◆ DIRECTIONS
From the records below, copy each line in which the string "image" occurs.
Top of LISTED RECORDS
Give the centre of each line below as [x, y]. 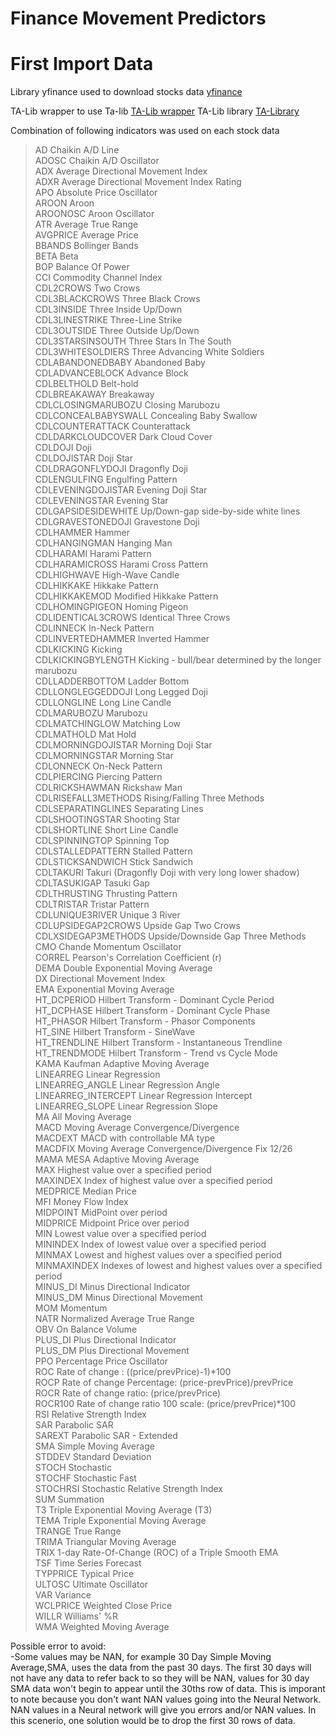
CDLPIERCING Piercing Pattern [98, 777]
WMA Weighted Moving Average [102, 1627]
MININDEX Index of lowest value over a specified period [150, 1244]
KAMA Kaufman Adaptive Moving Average [122, 1064]
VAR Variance [63, 1595]
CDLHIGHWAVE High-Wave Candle [107, 575]
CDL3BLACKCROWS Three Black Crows [117, 299]
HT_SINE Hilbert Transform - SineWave [115, 1032]
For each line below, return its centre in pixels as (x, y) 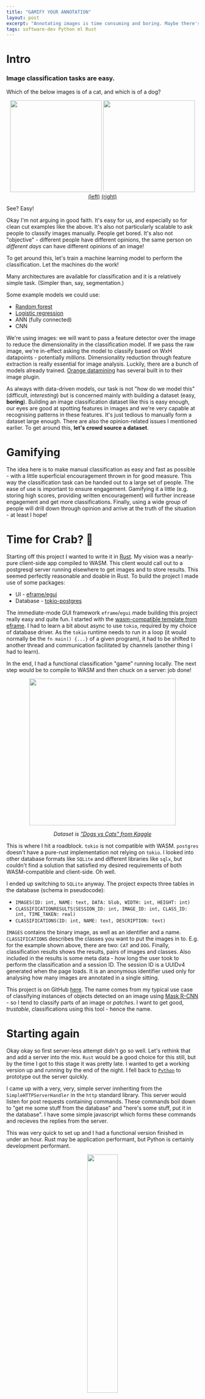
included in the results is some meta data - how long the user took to (93, 958)
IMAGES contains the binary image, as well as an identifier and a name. (94, 932)
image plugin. (23, 377)
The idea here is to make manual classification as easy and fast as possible (101, 469)
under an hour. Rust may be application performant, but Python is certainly (100, 1139)
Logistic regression (39, 313)
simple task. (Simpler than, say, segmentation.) (65, 282)
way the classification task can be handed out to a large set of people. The (100, 482)
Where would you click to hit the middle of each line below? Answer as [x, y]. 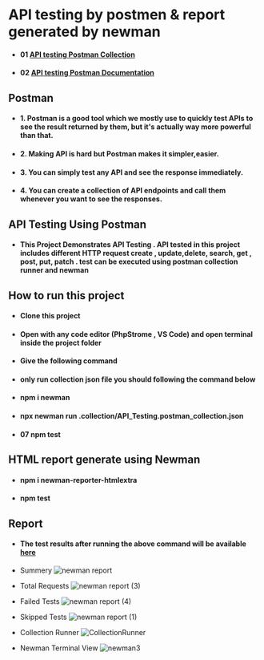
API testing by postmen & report [117, 15]
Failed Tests [40, 601]
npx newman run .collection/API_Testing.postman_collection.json [132, 416]
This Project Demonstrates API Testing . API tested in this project [130, 245]
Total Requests [44, 585]
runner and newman [54, 270]
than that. [36, 136]
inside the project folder [61, 342]
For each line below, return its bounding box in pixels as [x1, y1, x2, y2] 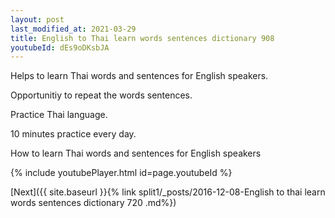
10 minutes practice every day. [10, 128, 137, 140]
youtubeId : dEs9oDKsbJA [10, 42, 110, 53]
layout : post [10, 14, 65, 25]
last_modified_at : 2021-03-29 [10, 24, 137, 34]
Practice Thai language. [10, 109, 108, 121]
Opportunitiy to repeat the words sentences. [10, 89, 193, 101]
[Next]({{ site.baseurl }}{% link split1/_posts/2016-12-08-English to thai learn [10, 186, 326, 198]
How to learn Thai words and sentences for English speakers [10, 147, 262, 160]
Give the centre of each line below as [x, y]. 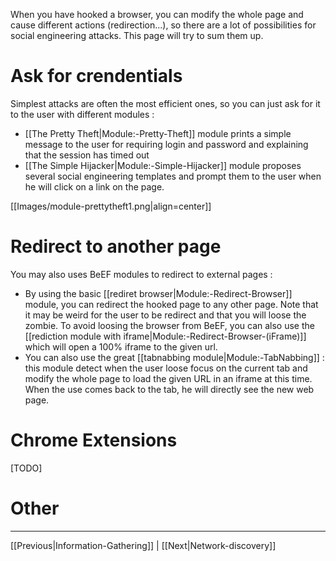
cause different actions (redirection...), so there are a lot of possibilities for [163, 25]
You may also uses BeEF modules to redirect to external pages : [141, 274]
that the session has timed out [87, 155]
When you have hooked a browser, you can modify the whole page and [157, 14]
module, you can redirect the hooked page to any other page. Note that [171, 304]
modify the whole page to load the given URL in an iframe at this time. [168, 378]
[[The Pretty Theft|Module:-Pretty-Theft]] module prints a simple [158, 133]
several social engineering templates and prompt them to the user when [173, 176]
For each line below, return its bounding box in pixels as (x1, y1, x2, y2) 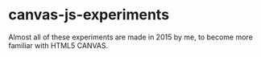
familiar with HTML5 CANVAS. (8, 40, 109, 50)
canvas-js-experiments (8, 6, 170, 24)
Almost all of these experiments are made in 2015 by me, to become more (8, 32, 254, 42)
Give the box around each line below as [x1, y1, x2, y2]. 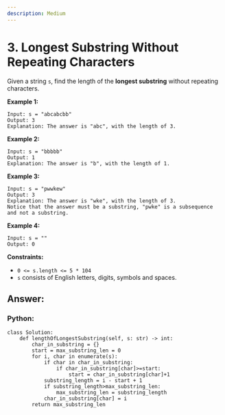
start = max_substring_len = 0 [32, 347, 121, 354]
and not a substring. [7, 209, 69, 216]
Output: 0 [7, 241, 36, 248]
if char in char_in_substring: [43, 359, 134, 366]
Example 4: [7, 221, 40, 230]
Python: [7, 313, 34, 323]
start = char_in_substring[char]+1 [68, 371, 170, 378]
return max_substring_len [32, 401, 106, 408]
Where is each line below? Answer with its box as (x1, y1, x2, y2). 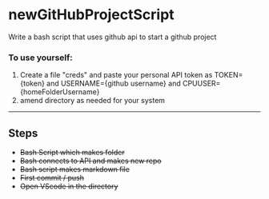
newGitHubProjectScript (8, 6, 175, 24)
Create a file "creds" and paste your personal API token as (19, 70, 213, 80)
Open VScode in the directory (19, 181, 118, 191)
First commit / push (19, 173, 84, 183)
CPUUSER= (183, 78, 221, 89)
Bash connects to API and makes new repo (19, 156, 162, 165)
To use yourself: (8, 52, 74, 63)
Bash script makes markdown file (19, 165, 130, 174)
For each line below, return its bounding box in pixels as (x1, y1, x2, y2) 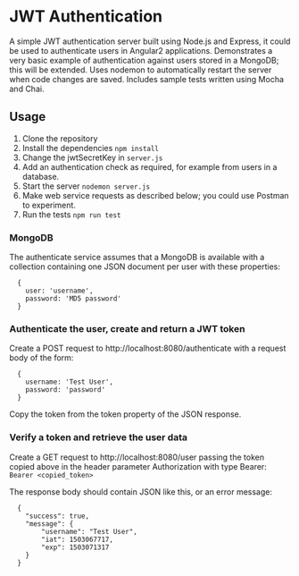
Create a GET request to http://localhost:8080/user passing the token (9, 452, 265, 462)
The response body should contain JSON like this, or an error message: (9, 486, 272, 497)
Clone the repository (21, 132, 98, 144)
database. (21, 171, 60, 182)
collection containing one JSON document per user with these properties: (9, 261, 281, 272)
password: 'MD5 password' (25, 294, 122, 303)
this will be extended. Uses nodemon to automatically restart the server (9, 64, 272, 75)
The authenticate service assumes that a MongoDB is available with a (9, 252, 265, 263)
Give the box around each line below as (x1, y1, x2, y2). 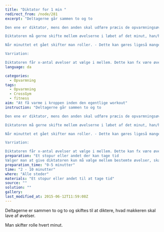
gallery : (5, 190, 23, 195)
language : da (5, 64, 32, 70)
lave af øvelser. (5, 213, 36, 218)
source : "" (5, 180, 27, 185)
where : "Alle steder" (5, 171, 49, 177)
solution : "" (5, 185, 32, 190)
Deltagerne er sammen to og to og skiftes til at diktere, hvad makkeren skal (5, 207, 156, 213)
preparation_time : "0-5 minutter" (5, 162, 76, 167)
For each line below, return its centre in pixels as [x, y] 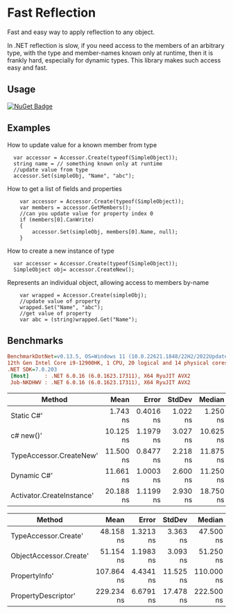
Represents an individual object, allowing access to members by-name [108, 282]
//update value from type [51, 169]
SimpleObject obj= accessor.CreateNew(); [74, 269]
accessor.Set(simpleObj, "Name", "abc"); [74, 176]
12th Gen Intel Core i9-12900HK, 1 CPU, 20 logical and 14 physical [108, 363]
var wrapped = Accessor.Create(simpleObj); [84, 295]
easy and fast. [27, 67]
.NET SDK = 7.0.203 [32, 370]
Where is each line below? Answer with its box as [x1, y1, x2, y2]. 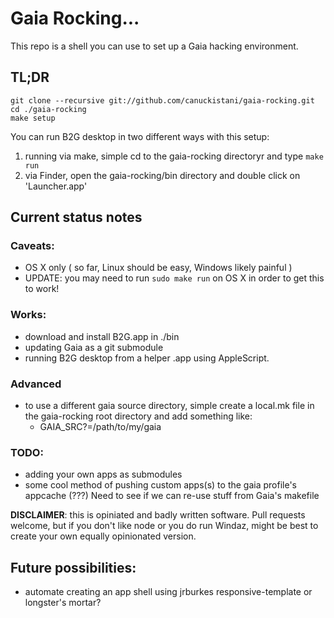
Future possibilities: [10, 559, 137, 576]
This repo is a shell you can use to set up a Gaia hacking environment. [10, 40, 299, 52]
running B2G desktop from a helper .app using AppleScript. [24, 352, 270, 364]
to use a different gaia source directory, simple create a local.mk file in [24, 400, 315, 412]
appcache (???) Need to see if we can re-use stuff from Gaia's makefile [24, 490, 320, 502]
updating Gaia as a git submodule [24, 341, 164, 353]
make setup [10, 113, 56, 123]
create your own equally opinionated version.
Bottom of LISTED RECORDS
◆ TASK SOLUTION
IMAGES contains the binary image, as well as an identifier and a name. (94, 932)
image plugin. (23, 377)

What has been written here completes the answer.